TASK TO COMPLETE | Send each entry back exactly as given, pictures excluded.

____ INFORMATION SUPPLIED

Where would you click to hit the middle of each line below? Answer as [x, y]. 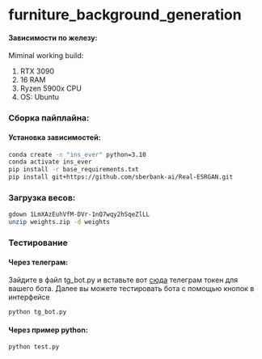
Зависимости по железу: [53, 37]
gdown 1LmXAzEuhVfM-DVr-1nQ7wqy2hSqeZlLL [79, 215]
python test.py [34, 347]
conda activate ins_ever [50, 162]
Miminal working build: [46, 56]
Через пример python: [49, 330]
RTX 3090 [37, 71]
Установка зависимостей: [55, 137]

________

WRITTEN RESPONSE |
Where would you click to hit the middle of each line below? Answer as [x, y]. 
Зависимости по железу: [53, 37]
gdown 1LmXAzEuhVfM-DVr-1nQ7wqy2hSqeZlLL [79, 215]
python test.py [34, 347]
conda activate ins_ever [50, 162]
Miminal working build: [46, 56]
Через пример python: [49, 330]
RTX 3090 [37, 71]
Установка зависимостей: [55, 137]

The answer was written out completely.